## What to do
Check each line of the listing, and copy it if it contains the word "Moving".

## Exercise data
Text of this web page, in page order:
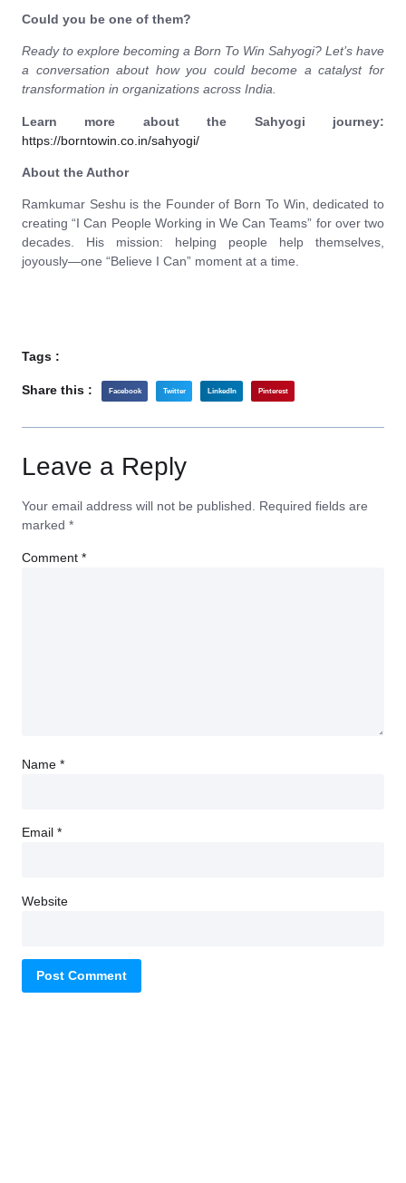
Could you be one of them?
Ready to explore becoming a Born To Win Sahyogi? Let’s have
a conversation about how you could become a catalyst for
transformation in organizations across India.
Learn more about the Sahyogi journey:
https://borntowin.co.in/sahyogi/
About the Author
Ramkumar Seshu is the Founder of Born To Win, dedicated to
creating “I Can People Working in We Can Teams” for over two
decades. His mission: helping people help themselves,
joyously—one “Believe I Can” moment at a time.
Tags :
Share this : Facebook Twitter LinkedIn Pinterest
Leave a Reply
Your email address will not be published.
Required fields are
marked *
Comment *
Name *
Email *
Website
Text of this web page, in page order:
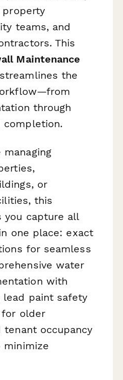
teams, and
This
Maintenance
streamlines the
through
completion.
or
this
capture all
one place: exact
for seamless
water
with
lead paint safety
for older
tenant occupancy
minimize
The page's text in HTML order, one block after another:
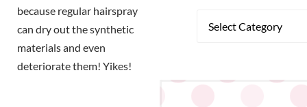
because regular hairspray
can dry out the synthetic
materials and even
deteriorate them! Yikes!
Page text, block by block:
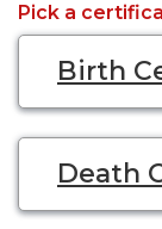
Pick a
Birth
Death
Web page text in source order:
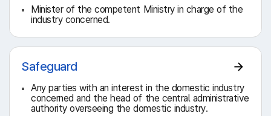
Minister of the competent Ministry in charge of the
industry concerned.
Safeguard
Any parties with an interest in the domestic industry
concerned and the head of the central administrative
authority overseeing the domestic industry.
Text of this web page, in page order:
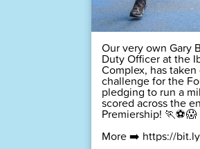
Our very own Gary
Duty Officer at the
Complex, has taken
challenge for the
pledging to run a
scored across the
Premiership! 🏃⚽😱
More ➡️ https://
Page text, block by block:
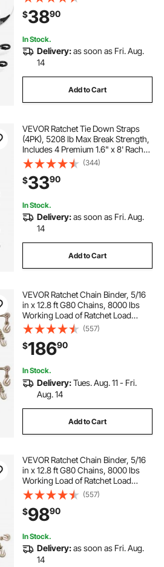
for Moving, Trailers, Motorcycles,
Kayaks, Car Roof, 2 Pack
$3890
In Stock.
Delivery:as soon as Fri. Aug.
14
Add to Cart
VEVOR Ratchet Tie Down Straps
(4PK), 5208 lb Max Break Strength,
Includes 4 Premium 1.6" x 8' Rachet
Tie Downs with Padded Handles,
for Moving Securing Cargo,
Appliances, Lawn Equipment,
Motorcycle
(344)
$3390
In Stock.
Delivery:as soon as Fri. Aug.
14
Add to Cart
VEVOR Ratchet Chain Binder, 5/16
in x 12.8 ft G80 Chains, 8000 lbs
Working Load of Ratchet Load
Binder, Chains and Binders Set, Tie
Down Hauling Chain Binders for
Hauling, Towing, Logging (4 Sets)
(557)
$18690
In Stock.
Delivery:Tues. Aug. 11 - Fri.
Aug. 14
Add to Cart
VEVOR Ratchet Chain Binder, 5/16
in x 12.8 ft G80 Chains, 8000 lbs
Working Load of Ratchet Load
Binder, Chains and Binders Set, Tie
Down Hauling Chain Binders for
Hauling, Towing, Logging (2 Sets)
(557)
$9890
In Stock.
Delivery:as soon as Fri. Aug.
14
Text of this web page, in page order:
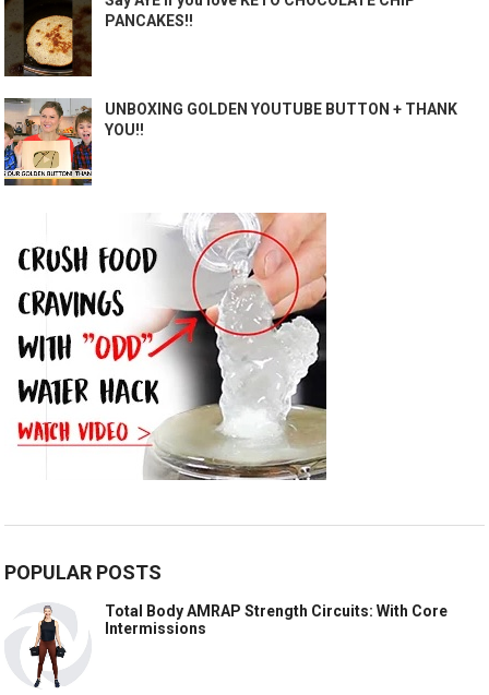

## Solution to the problem
for Moving, Trailers, Motorcycles,
for Moving Securing Cargo,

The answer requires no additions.